项目名称： 指数样条的逼近理论及其在自适应信号分解中的应用

项目编号： No.11201007

项目类型： 青年科学基金项目

立项/批准年度： 2013

项目学科： 数理科学和化学

项目作者： 肖维维

作者单位： 北方工业大学

项目金额： 22万元

中文摘要： 指数样条作为多项式样条的推广，在函数逼近论和系统理论中发挥着基础性作用，指数样条有很多令人满意的逼近性质，而且利用指数样条我们可以建立一个完整而且独立的信号处理系统，而且还把连续信号处理和离散信号处理紧密联系在一起。2008年提出的自适应信号分解方法- - 基于算子的零空间追踪算法近些年来受到了广泛关注，该算法通过定义一些参数化的微分或积分算子，把一个复杂信号分解成若干简单信号(局部窄带信号)的和，而这些简单信号在所定义的算子的零空间中。本项目研究内容包括指数样条的逼近理论研究和指数样条在信号分解领域的应用研究，把指数样条和基于算子的自适应信号分解方法相结合，通过对上述基于算子的自适应信号分解方法进行推广，把复杂信号分解为若干指数样条信号，再对指数样条信号进行处理，此研究内容是自适应信号分解领域的新的尝试，也是基于算子的自适应信号分解的推广。

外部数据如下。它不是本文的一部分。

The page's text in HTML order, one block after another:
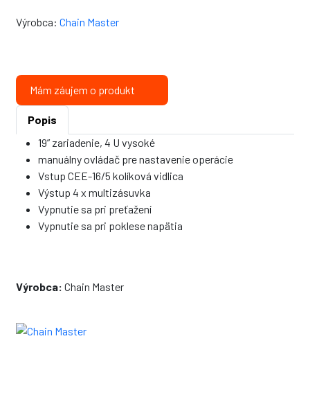
Výrobca:Chain Master
Mám záujem o produkt
Popis
19” zariadenie, 4 U vysoké
manuálny ovládač pre nastavenie operácie
Vstup CEE-16/5 kolíková vidlica
Výstup 4 x multizásuvka
Vypnutie sa pri preťažení
Vypnutie sa pri poklese napätia
Výrobca: Chain Master
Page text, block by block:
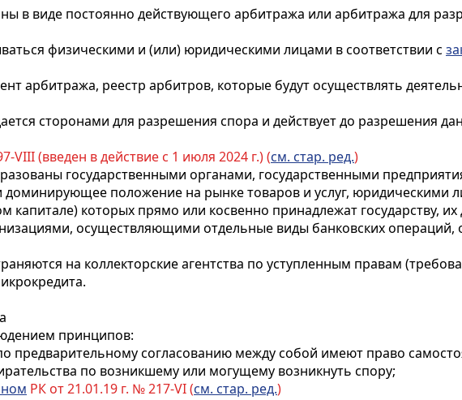
в виде постоянно действующего арбитража или арбитража для
физическими и (или) юридическими лицами в соответствии с
арбитража, реестр арбитров, которые будут осуществлять
сторонами для разрешения спора и действует до разрешения
VIII (введен в действие с 1 июля 2024 г.) (см. стар. ред.)
государственными органами, государственными
положение на рынке товаров и услуг, юридическими
капитале) которых прямо или косвенно принадлежат государству,
осуществляющими отдельные виды банковских операций,
на коллекторские агентства по уступленным правам
принципов:
предварительному согласованию между собой имеют право
по возникшему или могущему возникнуть спору;
РК от 21.01.19 г. № 217-VI (см. стар. ред.)
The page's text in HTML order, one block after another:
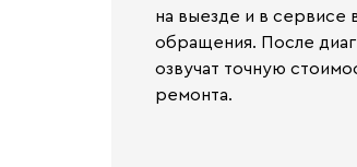
на выезде и в сервисе
обращения. После
озвучат точную
ремонта.
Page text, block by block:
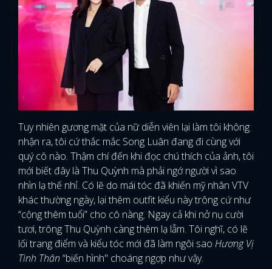
Tuy nhiên gương mặt của nữ diễn viên lại làm tôi không
nhận ra, tôi cứ thắc mắc Song Luân đang đi cùng với
quý cô nào. Thậm chí đến khi đọc chú thích của ảnh, tôi
mới biết đây là Thu Quỳnh mà phải ngớ người vì sao
nhìn lạ thế nhỉ. Có lẽ do mái tóc đã khiến mỹ nhân VTV
khác thường ngày, lại thêm outfit kiểu này trông cứ như
“cộng thêm tuổi” cho cô nàng. Ngay cả khi nở nụ cười
tươi, trông Thu Quỳnh càng thêm lạ lẫm. Tôi nghĩ, có lẽ
lối trang điểm và kiểu tóc mới đã làm ngôi sao Hương Vị
Tình Thân “biến hình" choáng ngợp như vậy.
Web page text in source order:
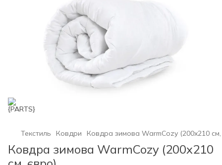
Текстиль Ковдри Ковдра зимова WarmCozy (200x210
Ковдра зимова WarmCozy (200x210
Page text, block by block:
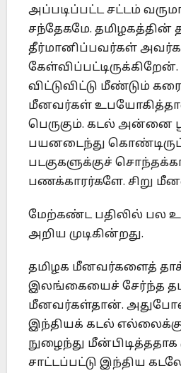
அப்படிப்பட்ட சட்டம்
சந்தேகமே. தமிழகத்தின்
தீர்மானிப்பவர்கள்
விட்டுவிட்டு மீண்டும்
மீனவர்கள்
பெருகும். கடல் அன்னை
பயனடைந்து
படகுகளுக்குச்
பணக்காரர்களே. சிறு
மேற்கண்ட பதிலில் பல
அறிய முடிகின்றது.
தமிழக மீனவர்களைத்
இலங்கையைச் சேர்ந்த
மீனவர்கள்தான். அதுபோல
இந்தியக் கடல்
நுழைந்து மீன்பிடித்ததாக
சாட்டப்பட்டு இந்திய
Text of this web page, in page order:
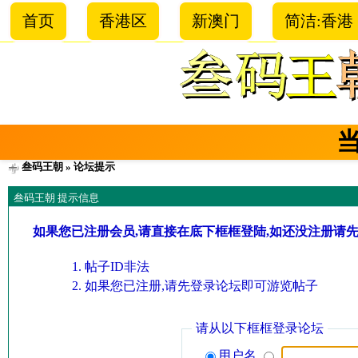
首页 香港区 新澳门 简洁:香港
叁码王朝 » 论坛提示
叁码王朝 提示信息
如果您已注册会员,请直接在底下框框登陆,如还没注册请
帖子ID非法
如果您已注册,请先登录论坛即可游览帖子
请从以下框框登录论坛
用户名
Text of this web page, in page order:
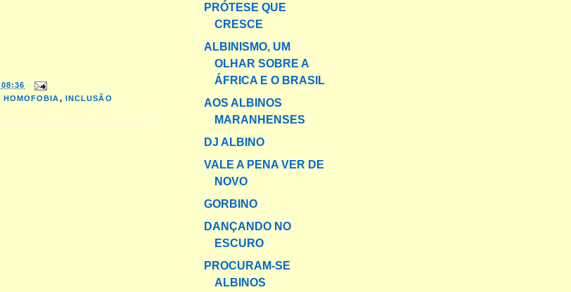
08:36
HOMOFOBIA, INCLUSÃO
PRÓTESE QUE
CRESCE
ALBINISMO, UM
OLHAR SOBRE A
ÁFRICA E O BRASIL
AOS ALBINOS
MARANHENSES
DJ ALBINO
VALE A PENA VER DE
NOVO
GORBINO
DANÇANDO NO
ESCURO
PROCURAM-SE
ALBINOS
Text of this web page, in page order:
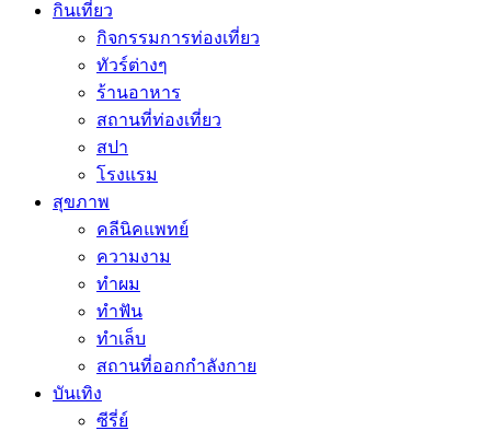
กินเที่ยว
กิจกรรมการท่องเที่ยว
ทัวร์ต่างๆ
ร้านอาหาร
สถานที่ท่องเที่ยว
สปา
โรงแรม
สุขภาพ
คลีนิคแพทย์
ความงาม
ทำผม
ทำฟัน
ทำเล็บ
สถานที่ออกกำลังกาย
บันเทิง
ซีรี่ย์
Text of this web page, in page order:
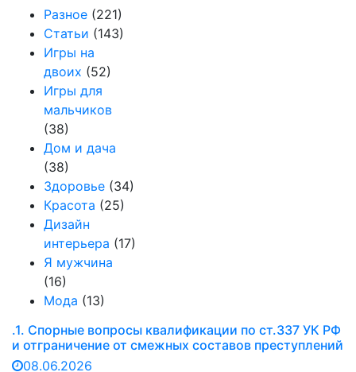
Разное (221)
Статьи (143)
Игры на
двоих (52)
Игры для
мальчиков
(38)
Дом и дача
(38)
Здоровье (34)
Красота (25)
Дизайн
интерьера (17)
Я мужчина
(16)
Мода (13)
.1. Спорные вопросы квалификации по ст.337 УК РФ
и отграничение от смежных составов преступлений
08.06.2026
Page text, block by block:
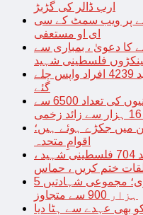
ارب ڈالر کی گڑبڑ
پر ویب سمٹ کے سی
ای او مستعفی
کا دعویٰ ، بمباری سے
فلسطینی شہید
افغان شہریوں کی وطن واپسی،مزید 4239 افراد واپس چلے
گئے
اسرائیلی بمباری سے شہید فلسطینیوں کی تعداد 6500 سے
گٹھن میں جکڑے ہوئے ہیں؛
اقوامِ متحدہ
غزہ پر پھر بموں کی بارش ، مزید 704 فلسطینی شہید ،
ختم کریں ، حماس
مغربی کنارے پر بھی اسرائیلی بمباری؛ مجموعی شہادتیں 5
ہزار 900 سے متجاوز
بھی عہدے سے ہٹا دیا
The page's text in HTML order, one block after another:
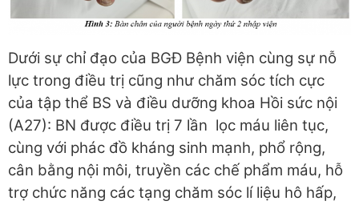
Dưới sự chỉ đạo của BGĐ Bệnh viện cùng sự nỗ
lực trong điều trị cũng như chăm sóc tích cực
của tập thể BS và điều dưỡng khoa Hồi sức nội
(A27): BN được điều trị 7 lần lọc máu liên tục,
cùng với phác đồ kháng sinh mạnh, phổ rộng,
cân bằng nội môi, truyền các chế phẩm máu, hỗ
trợ chức năng các tạng chăm sóc lí liệu hô hấp,
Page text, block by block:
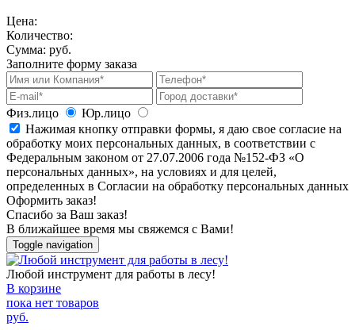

中文关键词： 信号分解；零空间追踪；微分算子；指数样条；

英文摘要： As the generalization of polynomial splines,exponential splines play a fundamental role in approximation theory and system theory. Exponential splines have many satisfactory approximation properties,and we can build a complete and self-contained signal processing formulation of exponential splines .The exponential spline present a unifying continuous and discrete approach to signal processing. Null space pursuit an operator-based approach to adaptive signal separation which was proposed in 2008 have received extensive attention in recent years. The operator-based signal separation approach uses an adaptive differential or integral operator to separate a complex signal into additive subcomponents of simple (local narrowband)signals, these simple signals are in the null space of the operator. The research of this project is the approximation theory of exponential spline and combining the exponential splines with the operator-based signal separation approach. First, we separate a complex signal into additive subcomponents of exponential splines, then we process these exponential splines. This project is a new attempt in the field of adaptive signal separation and a promotion of operator-based signal separation approach.

英文关键词： signal decomposition；null space pursuit；differential operator；exponential spline；